My friends treat me different

When a friend of mine had his baby, he sat me down and was afraid to tell me he had a child because he did not want me to treat him different. I laughed and was "like why would I treat you different?" Well since having Skyla I know EXACTLY what he was talking about because friends I would not dream in a million years have started to treat me differently.

The Opportunist
* This "friend" has not returned phone calls, facebook, text messages, emails or anything and she would tell people we were sisters. However, when she thought my boyfriend had a job for her she was blowing his phone up. typical.

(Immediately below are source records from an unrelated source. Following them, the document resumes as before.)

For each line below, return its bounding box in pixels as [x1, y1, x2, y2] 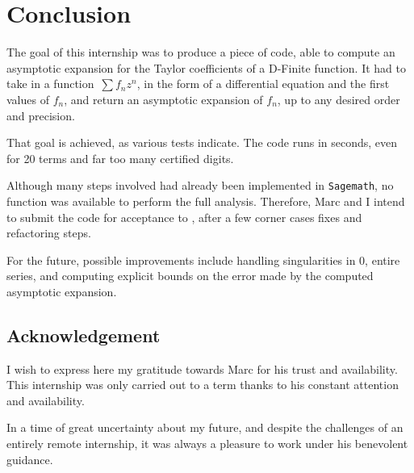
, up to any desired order [277, 90, 400, 107]
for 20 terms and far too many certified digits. [6, 149, 234, 166]
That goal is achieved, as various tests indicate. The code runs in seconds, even [6, 134, 398, 151]
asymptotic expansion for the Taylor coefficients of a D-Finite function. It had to [6, 59, 406, 76]
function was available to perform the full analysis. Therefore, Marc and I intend [6, 192, 405, 209]
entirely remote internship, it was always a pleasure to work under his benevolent [6, 435, 408, 452]
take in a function [6, 75, 94, 92]
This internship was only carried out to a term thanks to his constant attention [6, 376, 399, 393]

Now I know her true colors.

The Limiters
* Then I have the friends that no longer invite me out saying, "Oh I figured you would not want to go since you have the baby now." Which is fine cause I probably don't want to go anyway. hahahaa. But it is still nice to be invited. Let me make my limits don't put limits on my life.

The Negative Nancys
* Then I have the friends that think I can not do anything but be a "soccer mom." (see definition below) When I would say anything about moving ahead in life or auditioning or anything I would get..."You have no life now you are a mom," "What are you taking headshots for your a Mom," "You can not direct your a mom." WHAT! come on. I am a mom not dead.. The sad part is that these were the same people that told me when I was pregnant that I could do anything and do not to let having a child change my career goals. I think they don't mean any harm just don't know how to talk to me or what to say. So I am telling you, TALK TO ME THE SAME. I still have the same goals and dreams they are just bigger because it is not only about me anymore.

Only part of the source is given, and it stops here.